Instructions to follow: Type out the records that follow, exactly as given.

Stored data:
=== Begin Enclosure ===
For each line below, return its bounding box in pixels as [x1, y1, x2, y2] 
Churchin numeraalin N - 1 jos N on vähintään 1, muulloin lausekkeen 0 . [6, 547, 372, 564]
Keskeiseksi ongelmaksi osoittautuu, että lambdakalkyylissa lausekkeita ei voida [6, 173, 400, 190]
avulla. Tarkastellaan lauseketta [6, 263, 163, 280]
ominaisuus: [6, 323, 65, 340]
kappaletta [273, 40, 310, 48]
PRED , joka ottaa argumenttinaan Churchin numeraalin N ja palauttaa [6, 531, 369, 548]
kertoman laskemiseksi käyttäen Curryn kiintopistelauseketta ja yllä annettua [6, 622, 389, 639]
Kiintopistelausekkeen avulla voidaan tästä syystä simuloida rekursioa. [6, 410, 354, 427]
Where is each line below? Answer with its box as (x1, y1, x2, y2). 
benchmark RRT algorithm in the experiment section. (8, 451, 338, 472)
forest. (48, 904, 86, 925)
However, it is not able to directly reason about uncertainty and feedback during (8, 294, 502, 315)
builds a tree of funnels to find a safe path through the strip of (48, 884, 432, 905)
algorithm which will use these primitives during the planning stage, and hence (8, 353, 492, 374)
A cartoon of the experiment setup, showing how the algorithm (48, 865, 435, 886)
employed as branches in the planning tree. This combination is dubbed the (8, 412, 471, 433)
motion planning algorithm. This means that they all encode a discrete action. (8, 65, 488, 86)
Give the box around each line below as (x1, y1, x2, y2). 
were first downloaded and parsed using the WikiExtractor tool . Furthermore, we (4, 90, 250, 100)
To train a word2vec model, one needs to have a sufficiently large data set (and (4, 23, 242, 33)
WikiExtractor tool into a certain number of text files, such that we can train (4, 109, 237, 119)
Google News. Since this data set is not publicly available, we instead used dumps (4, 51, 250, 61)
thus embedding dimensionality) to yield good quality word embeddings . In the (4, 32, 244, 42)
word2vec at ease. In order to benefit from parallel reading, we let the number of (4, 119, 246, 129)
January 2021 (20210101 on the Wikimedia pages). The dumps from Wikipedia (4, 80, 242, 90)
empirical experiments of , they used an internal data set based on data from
=== End Enclosure ===
Response to the exercise:
For each line below, return its bounding box in pixels as [x1, y1, x2, y2] 
Churchin numeraalin N - 1 jos N on vähintään 1, muulloin lausekkeen 0 . [6, 547, 372, 564]
Keskeiseksi ongelmaksi osoittautuu, että lambdakalkyylissa lausekkeita ei voida [6, 173, 400, 190]
avulla. Tarkastellaan lauseketta [6, 263, 163, 280]
ominaisuus: [6, 323, 65, 340]
kappaletta [273, 40, 310, 48]
PRED , joka ottaa argumenttinaan Churchin numeraalin N ja palauttaa [6, 531, 369, 548]
kertoman laskemiseksi käyttäen Curryn kiintopistelauseketta ja yllä annettua [6, 622, 389, 639]
Kiintopistelausekkeen avulla voidaan tästä syystä simuloida rekursioa. [6, 410, 354, 427]
Where is each line below? Answer with its box as (x1, y1, x2, y2). 
benchmark RRT algorithm in the experiment section. (8, 451, 338, 472)
forest. (48, 904, 86, 925)
However, it is not able to directly reason about uncertainty and feedback during (8, 294, 502, 315)
builds a tree of funnels to find a safe path through the strip of (48, 884, 432, 905)
algorithm which will use these primitives during the planning stage, and hence (8, 353, 492, 374)
A cartoon of the experiment setup, showing how the algorithm (48, 865, 435, 886)
employed as branches in the planning tree. This combination is dubbed the (8, 412, 471, 433)
motion planning algorithm. This means that they all encode a discrete action. (8, 65, 488, 86)
Give the box around each line below as (x1, y1, x2, y2). 
were first downloaded and parsed using the WikiExtractor tool . Furthermore, we (4, 90, 250, 100)
To train a word2vec model, one needs to have a sufficiently large data set (and (4, 23, 242, 33)
WikiExtractor tool into a certain number of text files, such that we can train (4, 109, 237, 119)
Google News. Since this data set is not publicly available, we instead used dumps (4, 51, 250, 61)
thus embedding dimensionality) to yield good quality word embeddings . In the (4, 32, 244, 42)
word2vec at ease. In order to benefit from parallel reading, we let the number of (4, 119, 246, 129)
January 2021 (20210101 on the Wikimedia pages). The dumps from Wikipedia (4, 80, 242, 90)
empirical experiments of , they used an internal data set based on data from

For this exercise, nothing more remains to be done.